Another charity to consider is Hispanic Federation, which has been reviewed and received high ratings from two of the watchdogs, Charity Navigator and BBB Wise Giving Alliance. (It has not been reviewed by CharityWatch.)

Hispanic Federation recently launched the Unidos Disaster Relief Fund to help raise money to meet hurricane and earthquake-related needs and recovery in Puerto Rico and Mexico. The fund was launched by a coalition of New York City civic leaders including Mayor Bill DeBlasio, U.S. Congress Members Nydia Velázquez and Adriano Espaillat, and New York City Council Speaker Melissa Mark-Viverito.

Hispanic Federation says that 100 percent of your gift to Unidos goes to help children, adults, and families recover from the devastation. 

If there is charity you are considering that has not been evaluated by the watchdogs, you should do some research on your own. You can usually find a charity's annual reports or federal tax form 990 on its website. The information is also available at Guidestar, a national database of nonprofits.

Keep in mind that charities that already have volunteers on the ground are usually in the best position to quickly put your donation to work, says Sara Nason, a spokesperson for Charity Navigator. 

How to Make Your Donations Count

Cash is usually best. If you donate money, charities can decide which items are most needed and most easily transported.

 “A financial contribution will give the organization the flexibility to acquire what they actually need,” says Sara Nason, a spokesperson for Charity Navigator. “Organizations responding immediately to a disaster often need this flexibility in order to reach the most people in the quickest time frame.”

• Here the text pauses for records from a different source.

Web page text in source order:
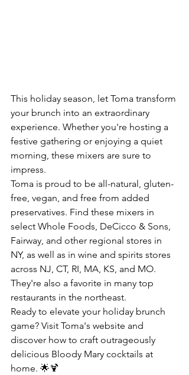
This holiday season, let Toma transform
your brunch into an extraordinary
experience. Whether you're hosting a
festive gathering or enjoying a quiet
morning, these mixers are sure to
impress.
Toma is proud to be all-natural, gluten-
free, vegan, and free from added
preservatives. Find these mixers in
select Whole Foods, DeCicco & Sons,
Fairway, and other regional stores in
NY, as well as in wine and spirits stores
across NJ, CT, RI, MA, KS, and MO.
They're also a favorite in many top
restaurants in the northeast.
Ready to elevate your holiday brunch
game? Visit Toma's website and
discover how to craft outrageously
delicious Bloody Mary cocktails at
home. 🌟🍹

Giving donations via credit or debit card online is the quickest way to get your money into the hands of the charity, but sending a check is also an option. Avoid organizations that ask for a money transfer, or individuals requesting cash—since they could be scams.

Give now, but consider giving later, too. Relief efforts are likely to last for months or years. If you can’t afford to donate a large amount right now, spreading out donations over a longer period of time could provide a boost to charities when other contributions start to taper off.

“Donors who make an annual or quarterly gift are wonderful, because charities can plan in advance on the basis of the gifts,” says Beth Gazley, a professor and nonprofit management expert at the Indiana University School of Public and Environmental Affairs.

Save your receipts. If you give to an IRS exempt organization, you’ll qualify for a deduction at tax time. To get the deduction, you’ll need documentation, such as a receipt or bank statement, of the gift. For contributions of cash or goods worth $250 or more, you’ll need a written statement from the charity.

Avoid scammers. Steer clear of emails or phone calls from organizations that you haven’t heard of before. Keep in mind that legitimate charities do not use high-pressure tactics to solicit donations.

Also, don’t click on links in unsolicited emails requesting donations, even if they look like they come from a reputable charity. Instead, go directly to the charity’s website to make your contribution. “Scammers often use ‘sound alike’ names and similar logos to bamboozle people,” says Michael Montgomery, founder of Montgomery Consulting, a Detroit-based fundraising firm.

Report any suspicious charity requests to the National Center for Disaster Fraud at 866-720-5721 via email.